WASHINGTON (AP) – The State Department said on Tuesday that the Biden administration was consulting its allies on a common approach to China and its human rights record, including how to handle the upcoming Olympic Games. Beijing winter.
The department initially suggested an Olympic boycott to protest China’s rights violations was among the possibilities, but a senior official later said a boycott had yet to be discussed.
The official said the U.S. stance on the 2022 Games had not changed but the administration was in frequent contact with its allies and partners over their common concerns about China. Department spokesman Ned Price said earlier consultations were taking place in order to present a united front.
“Part of our review of these Olympics and our thinking will involve close consultations with partners and allies around the world,” Price told reporters.

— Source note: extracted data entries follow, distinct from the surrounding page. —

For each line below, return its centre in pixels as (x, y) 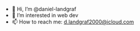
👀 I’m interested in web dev (45, 15)
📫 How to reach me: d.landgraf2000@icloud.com (73, 22)
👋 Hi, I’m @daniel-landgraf (44, 9)
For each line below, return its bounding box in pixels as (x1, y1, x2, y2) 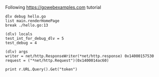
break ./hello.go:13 (5, 23, 49, 28)
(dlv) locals (5, 32, 33, 37)
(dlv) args (5, 49, 28, 54)
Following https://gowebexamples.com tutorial (5, 5, 102, 10)
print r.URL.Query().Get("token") (5, 67, 78, 72)
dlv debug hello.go (5, 14, 46, 19)
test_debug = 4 (5, 40, 37, 45)
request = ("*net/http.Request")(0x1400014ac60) (5, 58, 109, 63)
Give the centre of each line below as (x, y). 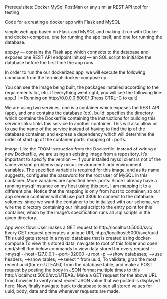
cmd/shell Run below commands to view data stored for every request (77, 248)
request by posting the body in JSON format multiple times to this (73, 270)
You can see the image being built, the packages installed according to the (82, 87)
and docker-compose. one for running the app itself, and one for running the (83, 37)
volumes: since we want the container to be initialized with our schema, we (82, 202)
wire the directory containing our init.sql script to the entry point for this (79, 207)
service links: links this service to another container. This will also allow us (81, 123)
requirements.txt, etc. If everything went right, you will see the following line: (84, 92)
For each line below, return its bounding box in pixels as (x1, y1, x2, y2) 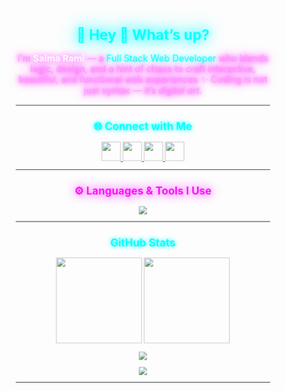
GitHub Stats (110, 235, 176, 249)
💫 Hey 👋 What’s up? (76, 26, 210, 44)
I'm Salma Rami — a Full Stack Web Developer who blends (17, 52, 269, 64)
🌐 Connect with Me (93, 119, 193, 134)
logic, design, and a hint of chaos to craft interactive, (30, 63, 256, 74)
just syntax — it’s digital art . (83, 85, 203, 96)
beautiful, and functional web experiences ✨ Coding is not (18, 73, 268, 85)
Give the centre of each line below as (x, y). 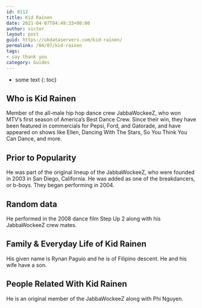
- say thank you (27, 57)
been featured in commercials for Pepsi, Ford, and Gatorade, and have (93, 126)
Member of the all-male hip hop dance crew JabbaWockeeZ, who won (93, 113)
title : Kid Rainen (29, 18)
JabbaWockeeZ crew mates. (42, 225)
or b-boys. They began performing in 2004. (60, 185)
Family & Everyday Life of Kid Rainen (76, 244)
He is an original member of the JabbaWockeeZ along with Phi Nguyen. (95, 298)
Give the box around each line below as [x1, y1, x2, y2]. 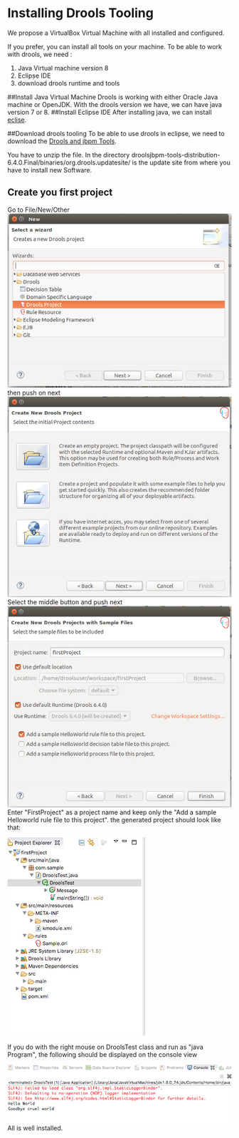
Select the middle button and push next [7, 598, 123, 606]
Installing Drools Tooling [7, 5, 154, 21]
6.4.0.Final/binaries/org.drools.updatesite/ [7, 158, 131, 167]
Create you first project [7, 187, 113, 199]
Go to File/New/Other [7, 205, 70, 214]
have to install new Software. [7, 165, 92, 174]
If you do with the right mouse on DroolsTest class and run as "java [7, 1043, 204, 1052]
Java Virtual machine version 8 [17, 63, 109, 72]
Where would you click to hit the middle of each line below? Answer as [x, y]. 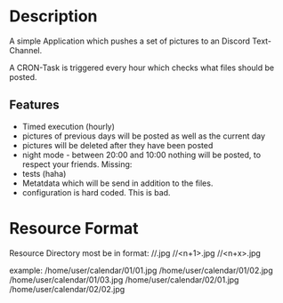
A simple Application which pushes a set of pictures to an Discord [130, 41]
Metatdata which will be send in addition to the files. [117, 183]
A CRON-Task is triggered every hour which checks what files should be [141, 68]
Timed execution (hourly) [69, 126]
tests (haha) [44, 173]
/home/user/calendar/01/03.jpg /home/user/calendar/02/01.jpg [124, 279]
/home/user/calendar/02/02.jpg [67, 289]
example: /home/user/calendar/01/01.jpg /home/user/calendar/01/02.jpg [141, 270]
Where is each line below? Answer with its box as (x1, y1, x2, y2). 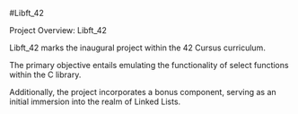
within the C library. (9, 69, 82, 80)
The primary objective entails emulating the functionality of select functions (9, 60, 289, 70)
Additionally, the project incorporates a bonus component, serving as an (9, 87, 276, 97)
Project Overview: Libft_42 (9, 25, 108, 35)
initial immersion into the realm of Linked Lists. (9, 96, 181, 107)
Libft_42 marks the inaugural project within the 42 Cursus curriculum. (9, 42, 267, 53)
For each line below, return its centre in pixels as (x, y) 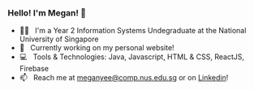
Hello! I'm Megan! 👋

Human rights groups are protesting against China’s hosting of the Games, which are slated to begin in February 2022. They called for a diplomatic or outright boycott of the event to draw attention to the games. Chinese allegations of abuse against Uyghurs, Tibetans and residents of Hong Kong. .
Price declined to say when a decision regarding the Olympics could be made, but noted that there is still almost a year left before the Games begin.

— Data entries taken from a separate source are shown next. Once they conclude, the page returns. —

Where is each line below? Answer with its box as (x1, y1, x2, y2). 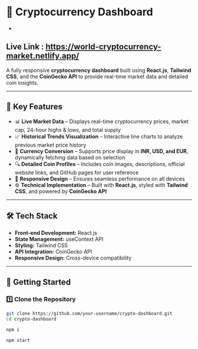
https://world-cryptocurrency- (45, 42, 161, 52)
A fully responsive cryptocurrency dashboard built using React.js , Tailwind (6, 67, 192, 74)
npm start (6, 337, 31, 343)
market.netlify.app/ (6, 51, 80, 61)
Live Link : (6, 42, 44, 52)
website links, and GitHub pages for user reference (14, 169, 139, 176)
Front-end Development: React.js (14, 230, 97, 237)
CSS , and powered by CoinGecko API (14, 188, 107, 195)
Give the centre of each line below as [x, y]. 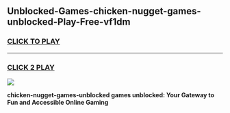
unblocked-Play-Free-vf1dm [69, 22]
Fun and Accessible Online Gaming [58, 102]
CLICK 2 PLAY [31, 67]
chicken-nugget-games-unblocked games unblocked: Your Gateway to [111, 95]
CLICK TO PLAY [34, 42]
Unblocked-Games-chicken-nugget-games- [104, 11]
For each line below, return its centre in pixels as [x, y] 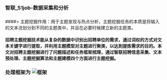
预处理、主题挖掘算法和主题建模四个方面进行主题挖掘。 [62, 58]
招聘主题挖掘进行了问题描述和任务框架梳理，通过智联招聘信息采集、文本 [88, 52]
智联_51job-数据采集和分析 [37, 7]
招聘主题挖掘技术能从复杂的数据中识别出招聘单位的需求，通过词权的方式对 [81, 40]
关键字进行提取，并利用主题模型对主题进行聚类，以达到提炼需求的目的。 [83, 46]
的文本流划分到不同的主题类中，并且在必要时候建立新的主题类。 [70, 28]
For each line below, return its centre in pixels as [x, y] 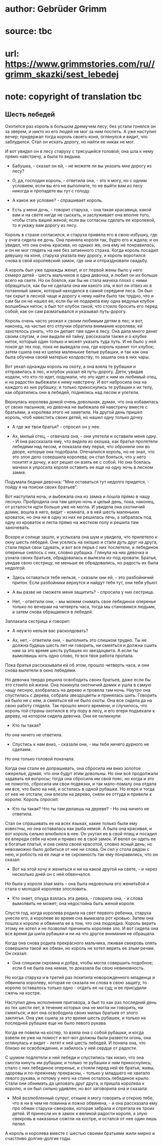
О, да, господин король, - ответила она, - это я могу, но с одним [79, 180]
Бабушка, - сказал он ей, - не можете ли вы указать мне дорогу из [82, 166]
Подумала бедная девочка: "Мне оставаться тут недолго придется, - [77, 482]
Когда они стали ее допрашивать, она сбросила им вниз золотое [73, 768]
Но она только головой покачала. [40, 759]
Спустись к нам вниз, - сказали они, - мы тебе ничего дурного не [81, 744]
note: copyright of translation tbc [73, 96]
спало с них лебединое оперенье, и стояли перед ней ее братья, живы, [80, 1068]
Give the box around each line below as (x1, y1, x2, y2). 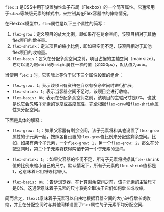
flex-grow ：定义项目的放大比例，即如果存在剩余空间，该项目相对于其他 (12, 31, 156, 37)
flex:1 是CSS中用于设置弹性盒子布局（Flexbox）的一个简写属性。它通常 (5, 4, 151, 10)
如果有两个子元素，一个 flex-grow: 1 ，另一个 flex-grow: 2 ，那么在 (20, 140, 155, 146)
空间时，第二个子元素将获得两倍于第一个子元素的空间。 (16, 146, 128, 151)
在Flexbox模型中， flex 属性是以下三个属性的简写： (5, 21, 107, 26)
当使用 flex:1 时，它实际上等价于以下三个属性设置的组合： (5, 72, 123, 78)
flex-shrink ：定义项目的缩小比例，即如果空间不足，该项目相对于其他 (12, 43, 152, 49)
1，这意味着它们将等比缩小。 (12, 169, 70, 174)
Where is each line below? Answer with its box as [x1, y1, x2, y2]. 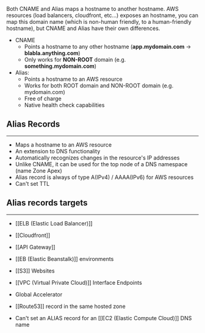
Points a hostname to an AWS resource [24, 76, 123, 82]
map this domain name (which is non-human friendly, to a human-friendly [6, 18, 192, 25]
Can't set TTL [15, 180, 50, 187]
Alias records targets [6, 198, 88, 208]
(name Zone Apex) [15, 167, 62, 174]
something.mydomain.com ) [24, 62, 96, 70]
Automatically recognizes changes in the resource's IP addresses [15, 154, 180, 161]
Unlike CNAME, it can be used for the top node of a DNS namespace [15, 160, 188, 167]

“These Games are still a long way off. I wouldn’t want to put a timeline on it, but these discussions are ongoing, ”he said. “This is something we certainly want to discuss and it is certainly something we understand that a coordinated approach will not only be in our best interests, but also in the best interests of our allies and partners. So that’s one of the issues on the agenda, both now and in the future. “
The Beijing Winter Olympics will open on February 4, 2022, and China has denied all charges of human rights violations. He says “political motives” underlie the boycott effort.
Rights groups met with the International Olympic Committee and were told that the Olympic body must remain politically “neutral”. The IOC told them that China had given “assurances” on the human rights conditions.
The IOC and the US Olympic and Paralympic Committee have said in the past that they oppose boycotts.
In March, IOC President Thomas Bach said history shows boycotts never work. “It doesn’t make any sense either,” he says. “Why would you punish athletes from your own country if you have a dispute with a government from another country? It just doesn’t make sense.
The USOPC questioned the effectiveness of the boycotts. “We oppose boycotts of the Games because they have been shown to have a negative impact on athletes while not effectively addressing global issues,” he said. “We believe that the most effective course of action is for the governments of the world and of China to engage directly on human rights and geopolitical issues.”